Fig. 5. Overlay of lowest energy pose from induced fit docking of PDEi5 in the CpPDE1 model (gold) with hPDE-V (purple; pdb 1UDT).

Only the seven of the 18 total residues within 4 Å of the PDEi5 ligand that differ between the two proteins are shown, along with Val900 (5 Å). The ligand binding pocket of CpPDE1 is shown as a gray surface. A Induced fit docked pose of PDEi5. B Overlay of sildenafil from hPDE-V structure (pdb 1UDT). Arrows indicate steric clashing with Val900 and His884 preventing sildenafil from obtaining the same docking pose in CpPDE1 vs. hPDE-V.

Fig. 6. Genetic validation of CpPDE1 as a drug target.

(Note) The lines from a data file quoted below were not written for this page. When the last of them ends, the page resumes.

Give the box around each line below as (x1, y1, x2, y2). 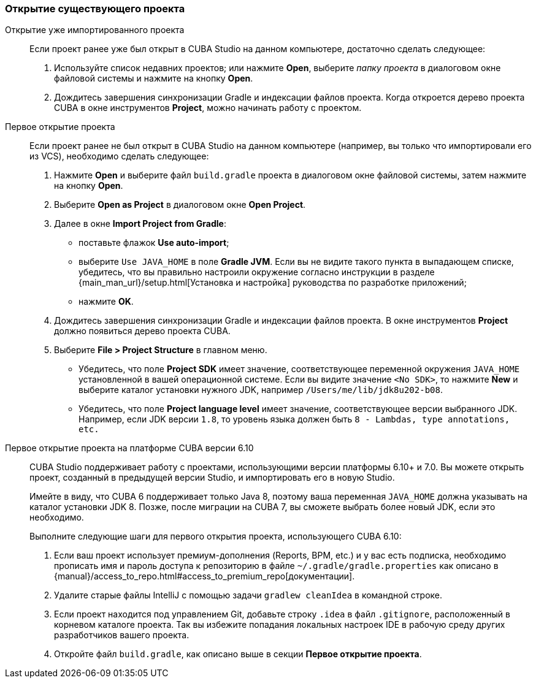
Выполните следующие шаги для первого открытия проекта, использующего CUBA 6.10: (29, 531, 402, 542)
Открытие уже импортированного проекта (5, 25, 185, 36)
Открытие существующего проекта (5, 2, 185, 15)
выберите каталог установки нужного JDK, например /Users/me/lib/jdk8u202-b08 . (78, 384, 443, 395)
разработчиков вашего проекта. (54, 630, 190, 641)
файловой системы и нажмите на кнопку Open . (54, 73, 253, 84)
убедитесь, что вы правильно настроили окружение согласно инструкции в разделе (78, 267, 435, 278)
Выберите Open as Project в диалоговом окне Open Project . (54, 199, 306, 210)
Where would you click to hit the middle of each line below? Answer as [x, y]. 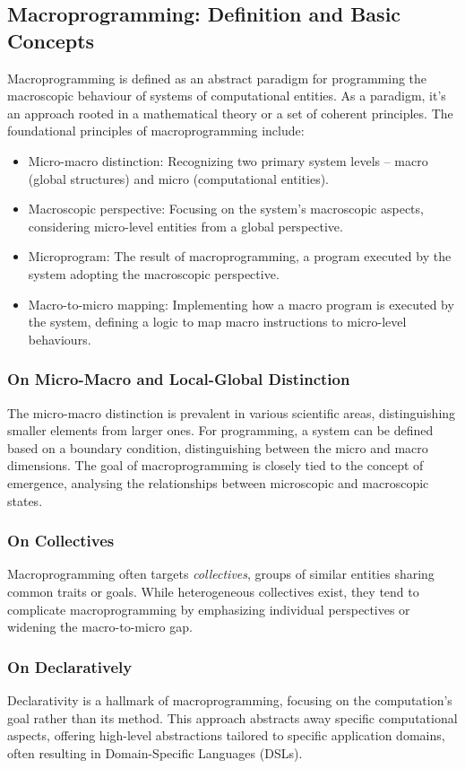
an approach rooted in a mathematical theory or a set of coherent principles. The [230, 113]
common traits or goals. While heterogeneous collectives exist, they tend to [213, 591]
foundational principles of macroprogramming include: [156, 131]
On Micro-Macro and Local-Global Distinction [179, 379]
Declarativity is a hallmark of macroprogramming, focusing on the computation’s [230, 699]
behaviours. [60, 339]
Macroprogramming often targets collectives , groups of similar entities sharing [221, 574]
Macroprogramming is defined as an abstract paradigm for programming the [217, 78]
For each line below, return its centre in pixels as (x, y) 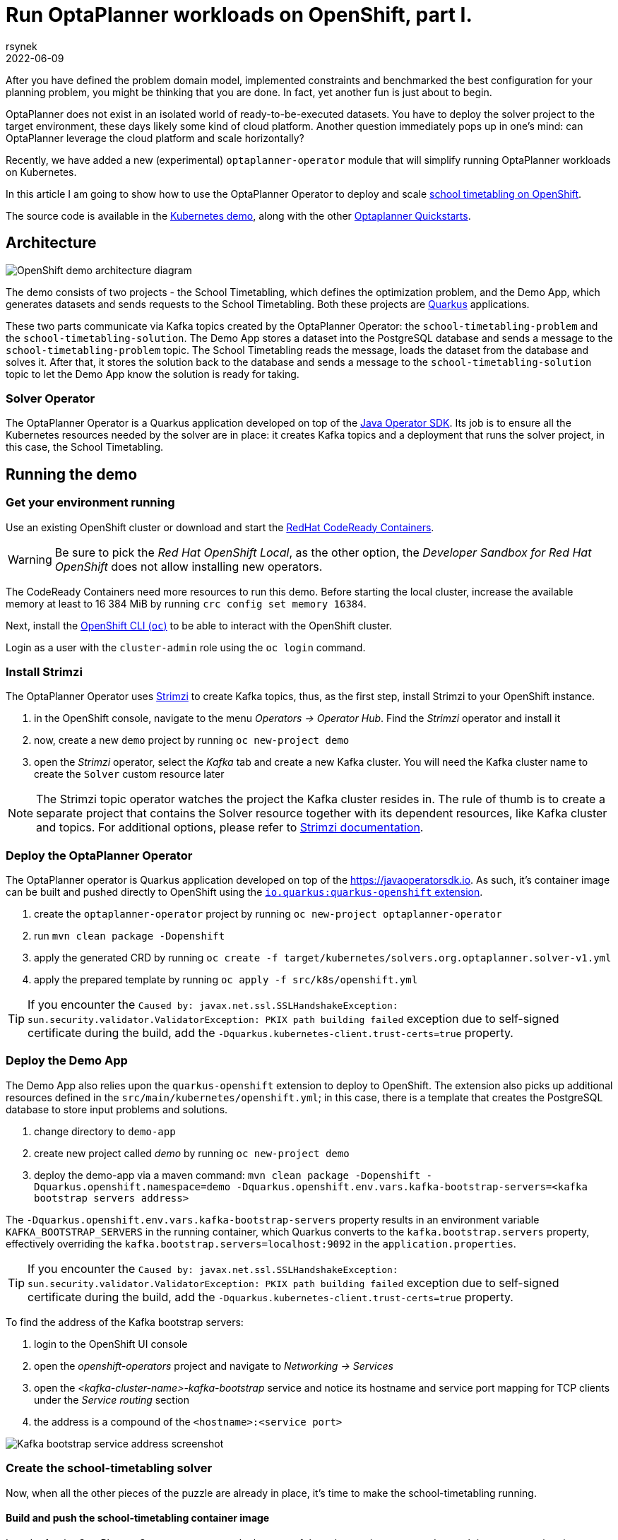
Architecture (51, 243)
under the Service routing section (112, 1399)
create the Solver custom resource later (129, 774)
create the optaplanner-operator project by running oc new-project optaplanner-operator (268, 914)
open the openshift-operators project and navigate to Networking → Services (214, 1366)
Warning (30, 559)
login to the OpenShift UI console (111, 1344)
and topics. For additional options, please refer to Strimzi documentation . (230, 828)
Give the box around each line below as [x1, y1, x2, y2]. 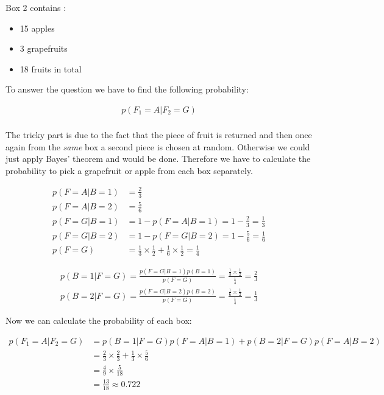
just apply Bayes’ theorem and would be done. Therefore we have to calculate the [5, 152, 311, 165]
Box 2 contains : [5, 1, 66, 13]
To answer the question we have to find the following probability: [5, 83, 249, 96]
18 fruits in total [20, 62, 82, 75]
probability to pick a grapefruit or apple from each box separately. [5, 164, 253, 177]
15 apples [20, 21, 55, 34]
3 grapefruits [20, 42, 68, 55]
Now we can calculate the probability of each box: [5, 314, 192, 327]
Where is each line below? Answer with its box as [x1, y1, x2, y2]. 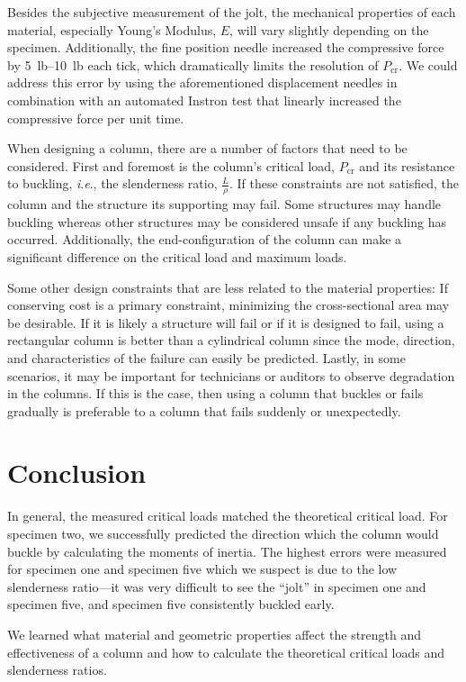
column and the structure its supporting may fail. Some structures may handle [7, 195, 442, 214]
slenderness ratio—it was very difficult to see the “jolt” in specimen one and [7, 577, 426, 596]
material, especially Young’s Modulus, [7, 20, 217, 39]
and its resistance [359, 156, 455, 175]
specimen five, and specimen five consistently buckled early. [7, 595, 335, 614]
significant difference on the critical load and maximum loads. [7, 247, 347, 266]
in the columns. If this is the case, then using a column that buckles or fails [7, 384, 424, 403]
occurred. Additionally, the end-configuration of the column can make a [7, 230, 402, 249]
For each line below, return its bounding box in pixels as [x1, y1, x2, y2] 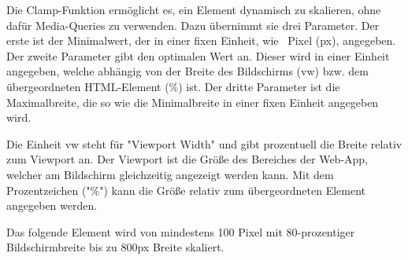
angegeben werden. [6, 197, 98, 214]
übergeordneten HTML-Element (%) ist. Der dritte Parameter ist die [6, 78, 340, 94]
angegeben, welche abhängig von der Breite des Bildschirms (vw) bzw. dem [6, 63, 369, 79]
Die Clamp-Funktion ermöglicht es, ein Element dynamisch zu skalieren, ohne [6, 2, 381, 17]
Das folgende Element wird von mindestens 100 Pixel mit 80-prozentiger [6, 223, 355, 240]
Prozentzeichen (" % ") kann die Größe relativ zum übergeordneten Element [6, 181, 366, 198]
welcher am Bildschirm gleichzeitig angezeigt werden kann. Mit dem [6, 166, 334, 182]
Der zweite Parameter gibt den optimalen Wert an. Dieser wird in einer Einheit [6, 47, 390, 64]
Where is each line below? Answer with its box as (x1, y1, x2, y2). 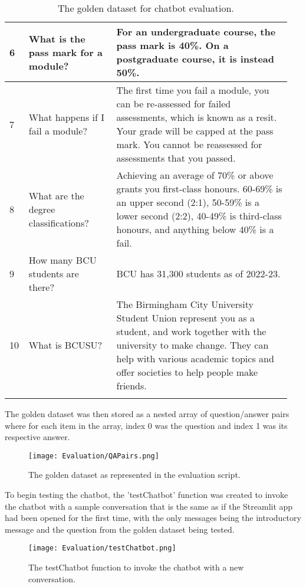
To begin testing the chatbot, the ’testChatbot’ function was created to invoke (5, 488, 288, 501)
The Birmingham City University (116, 297, 254, 311)
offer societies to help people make (116, 365, 258, 379)
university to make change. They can (116, 338, 269, 352)
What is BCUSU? (28, 338, 103, 352)
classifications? (28, 215, 89, 229)
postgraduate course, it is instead (116, 52, 275, 65)
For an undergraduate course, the (116, 25, 276, 38)
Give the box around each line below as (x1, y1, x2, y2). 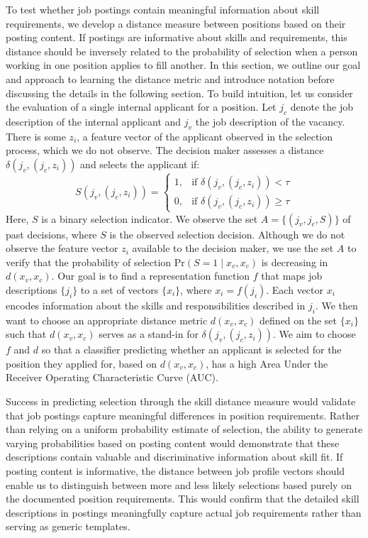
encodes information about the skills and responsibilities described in (6, 297, 306, 312)
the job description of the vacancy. (195, 114, 345, 128)
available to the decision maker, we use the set (132, 241, 334, 256)
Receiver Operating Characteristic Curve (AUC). (6, 370, 218, 385)
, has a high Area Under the (206, 356, 328, 370)
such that (6, 326, 47, 341)
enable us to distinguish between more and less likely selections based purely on (6, 477, 352, 492)
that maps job (261, 268, 323, 283)
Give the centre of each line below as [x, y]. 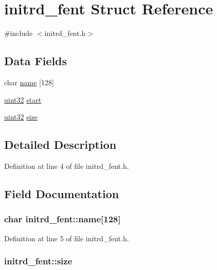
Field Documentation [62, 193]
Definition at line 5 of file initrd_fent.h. [67, 238]
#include [19, 33]
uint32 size [21, 117]
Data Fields [36, 61]
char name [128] [29, 82]
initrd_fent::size [38, 261]
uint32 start [23, 99]
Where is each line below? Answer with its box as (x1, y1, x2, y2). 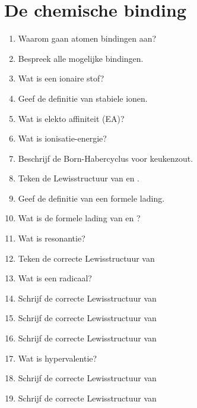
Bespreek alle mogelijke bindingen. (18, 52, 144, 64)
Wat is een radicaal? (18, 272, 92, 284)
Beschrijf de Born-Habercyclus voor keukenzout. (18, 152, 193, 164)
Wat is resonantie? (18, 232, 85, 244)
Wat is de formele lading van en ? (18, 212, 141, 224)
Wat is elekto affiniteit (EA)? (18, 112, 125, 124)
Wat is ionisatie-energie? (18, 132, 107, 145)
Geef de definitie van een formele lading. (18, 192, 165, 204)
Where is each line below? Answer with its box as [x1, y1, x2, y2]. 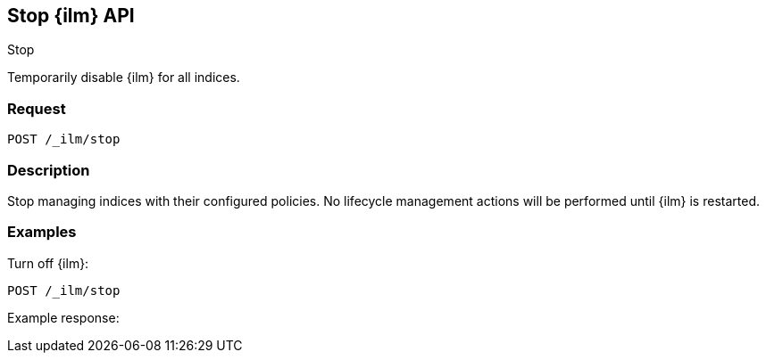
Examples [7, 223, 77, 241]
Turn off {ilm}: [7, 255, 89, 271]
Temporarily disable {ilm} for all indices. [7, 70, 240, 86]
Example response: [7, 309, 120, 325]
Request [7, 99, 66, 118]
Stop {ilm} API [7, 4, 135, 27]
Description [7, 160, 90, 179]
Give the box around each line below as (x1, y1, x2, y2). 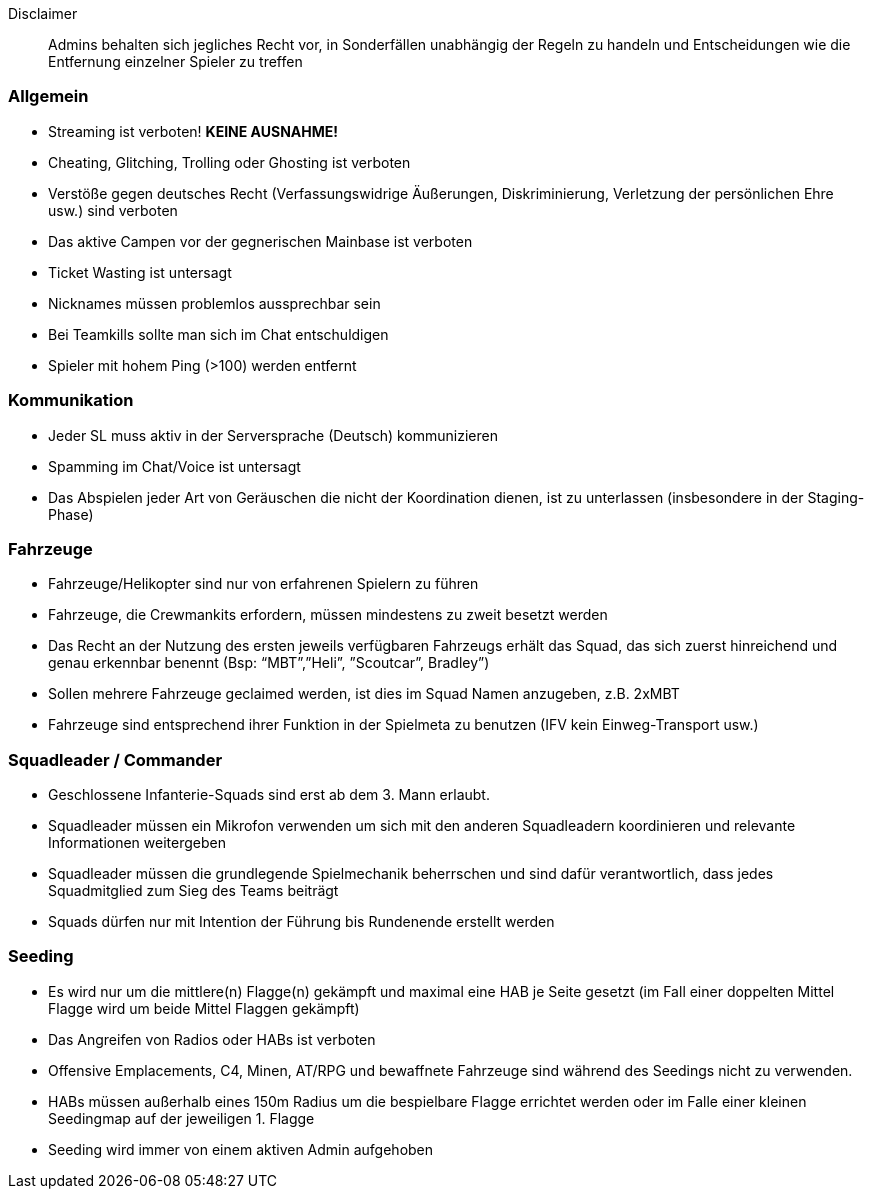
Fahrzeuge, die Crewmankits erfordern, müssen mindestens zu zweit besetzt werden (48, 606, 608, 624)
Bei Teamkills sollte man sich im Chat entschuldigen (48, 325, 389, 343)
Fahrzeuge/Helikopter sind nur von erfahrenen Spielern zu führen (48, 575, 479, 593)
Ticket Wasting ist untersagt (48, 263, 232, 281)
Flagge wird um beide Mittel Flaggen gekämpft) (48, 999, 360, 1017)
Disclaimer (8, 5, 78, 22)
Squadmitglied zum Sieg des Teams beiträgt (48, 882, 339, 899)
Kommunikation (8, 390, 134, 411)
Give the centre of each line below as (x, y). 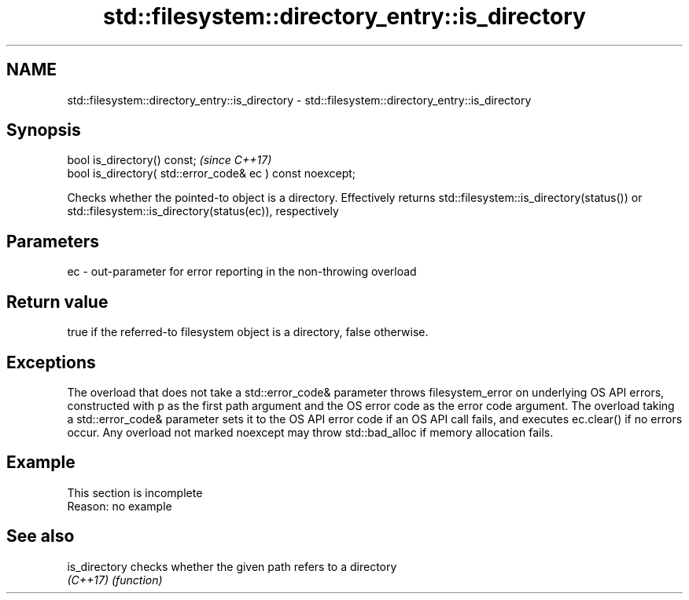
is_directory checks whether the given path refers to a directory (232, 566)
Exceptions (51, 362)
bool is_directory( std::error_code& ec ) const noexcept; (212, 174)
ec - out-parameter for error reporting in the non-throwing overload (242, 272)
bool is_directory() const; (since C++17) (169, 160)
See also (41, 536)
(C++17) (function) (115, 580)
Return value (57, 302)
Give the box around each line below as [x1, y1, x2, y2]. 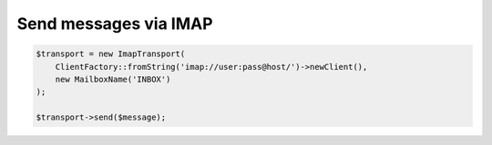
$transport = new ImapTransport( [36, 49, 186, 59]
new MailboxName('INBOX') [55, 73, 171, 84]
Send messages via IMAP [16, 14, 213, 34]
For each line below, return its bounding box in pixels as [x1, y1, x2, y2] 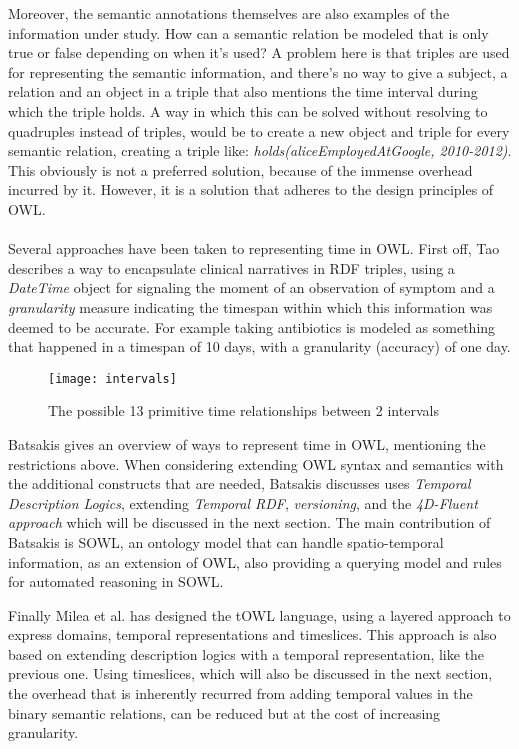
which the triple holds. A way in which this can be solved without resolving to [8, 100, 488, 121]
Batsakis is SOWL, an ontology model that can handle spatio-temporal [8, 531, 444, 552]
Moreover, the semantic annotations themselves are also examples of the [8, 3, 450, 23]
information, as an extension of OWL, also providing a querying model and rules [8, 551, 502, 572]
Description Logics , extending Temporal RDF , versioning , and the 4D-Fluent [8, 492, 478, 513]
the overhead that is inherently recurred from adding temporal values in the [8, 683, 473, 704]
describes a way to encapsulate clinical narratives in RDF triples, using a [8, 257, 455, 278]
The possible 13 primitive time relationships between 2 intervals [48, 400, 439, 421]
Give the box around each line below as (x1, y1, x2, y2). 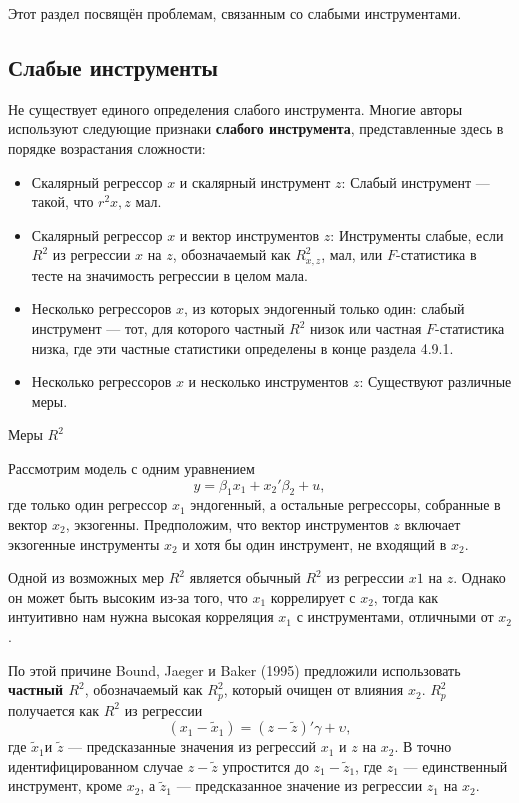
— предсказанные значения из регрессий (68, 736, 317, 757)
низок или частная (310, 318, 422, 338)
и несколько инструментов (188, 371, 349, 392)
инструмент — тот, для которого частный (31, 318, 285, 338)
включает (404, 513, 461, 534)
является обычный (189, 567, 301, 588)
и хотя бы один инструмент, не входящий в (182, 533, 447, 554)
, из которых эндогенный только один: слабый (183, 298, 465, 319)
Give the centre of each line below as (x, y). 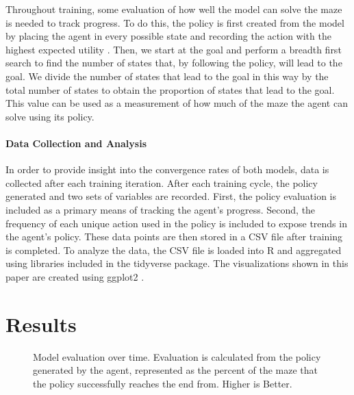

A CRISPR strategy for humanizing CpPDE1. A Val900Ala mutation and nano-luciferase/Neo resistance cassette were incorporated in the CpPDE1 locus. Transgenic control parasites were also made. B PCR (primers P1 and P2 in (A)) confirming modification of CpPDE1 (representative of 2 experiments). C Sanger sequencing confirming the designed mutation. For (D–F), dose response assays were conducted with the indicated inhibitor and CpPDE1 Val900Ala, CpPDE1 transgenic wt, and C. parvum(Iowa). Graphs show the means of 4 culture wells per condition (one of two experiments per inhibitor). Orange = CpPDE1 Val900Ala; gray = transgenic wt; black = C. parvum(Iowa). D Sensitization of the CpPDE1 Val900Ala parasite to sildenafil. E Effect of Val900Ala mutation on growth inhibition by PDEi5. F Effect of Val900Ala mutation on growth inhibition by PDEi2. Source data for all graphs are provided as a Source Data file.